Identifying toxic substances in water using machine learning — ScienceDaily

Waste from oil sands extraction, stored in tailings ponds, can pose a risk to the natural habitat and nearby communities when it seeps into groundwater and surface ecosystems. Until now, the challenge for the oil sands industry has been that proper analysis of toxic wastes has been difficult to achieve without complex and time-consuming testing. And there is a backlog. For example, in Alberta alone, there are about 1.4 billion cubic meters of fluid tailings, says Nicolás Peleato, assistant professor of civil engineering at the University of British Columbia’s Okanagan campus (UBCO).
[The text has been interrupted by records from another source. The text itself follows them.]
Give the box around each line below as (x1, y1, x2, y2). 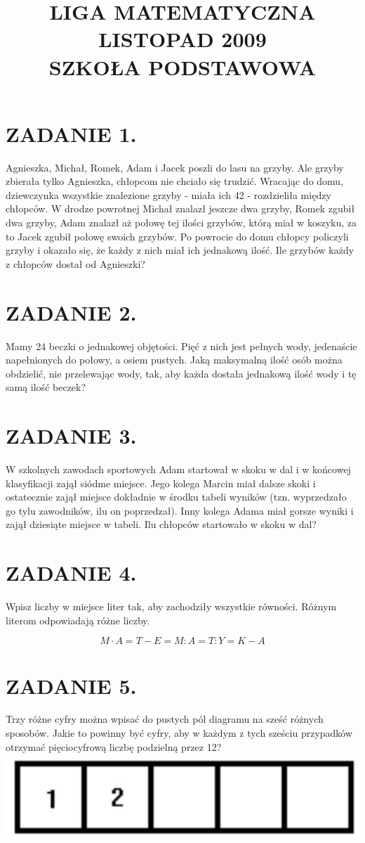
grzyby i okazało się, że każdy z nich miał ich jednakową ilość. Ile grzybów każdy (6, 243, 354, 257)
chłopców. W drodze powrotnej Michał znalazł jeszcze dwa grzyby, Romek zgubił (6, 201, 355, 216)
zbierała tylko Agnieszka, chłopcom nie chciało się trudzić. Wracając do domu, (6, 174, 344, 188)
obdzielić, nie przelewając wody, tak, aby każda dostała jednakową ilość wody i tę (6, 366, 357, 380)
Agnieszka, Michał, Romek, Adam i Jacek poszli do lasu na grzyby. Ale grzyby (6, 160, 344, 174)
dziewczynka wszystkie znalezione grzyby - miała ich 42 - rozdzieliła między (6, 187, 331, 202)
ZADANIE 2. (6, 297, 137, 326)
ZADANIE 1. (6, 119, 137, 148)
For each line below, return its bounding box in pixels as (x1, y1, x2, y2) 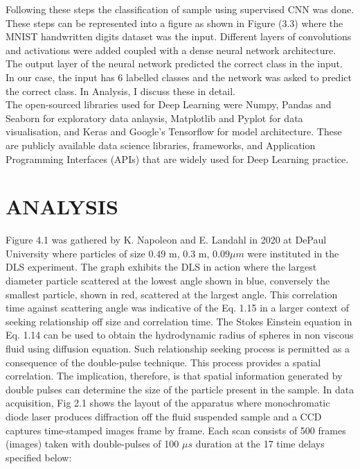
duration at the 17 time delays (195, 436, 325, 451)
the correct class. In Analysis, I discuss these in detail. (6, 83, 235, 98)
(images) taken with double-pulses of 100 (6, 436, 179, 451)
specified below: (6, 450, 72, 464)
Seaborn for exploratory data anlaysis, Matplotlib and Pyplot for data (6, 110, 303, 125)
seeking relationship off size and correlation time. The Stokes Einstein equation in (6, 314, 352, 328)
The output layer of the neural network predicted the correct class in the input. (6, 56, 343, 71)
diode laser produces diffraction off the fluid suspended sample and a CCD (6, 409, 322, 423)

His team of researchers from UBCO’s School of Engineering has discovered a new, faster and more reliable way to analyze these samples. It’s the first step, says Dr. Peleato, but the results look promising.

“Current methods require the use of expensive equipment and it can take days or weeks to get results,” he adds. “There is a need for an inexpensive method to monitor these waters more frequently to protect public and aquatic ecosystems.”

With master’s student María Claudia Rincón Remolina, the researchers used fluorescence spectroscopy to quickly detect key toxins in water. They also analyzed the results through a modeling program that accurately predicts the composition of the water.

The composition can be used as a reference for further testing of other samples, Rincón explains. Researchers use a convolutional neural network that processes data in a grid-like topology, such as an image. It’s similar, she says, to the type of modeling used to classify hard-to-identify fingerprints, facial recognition and even self-driving cars.

“The modeling takes into account the variability of the water quality background and can separate hard-to-detect signals, and therefore it can achieve very accurate results,” says Rincón.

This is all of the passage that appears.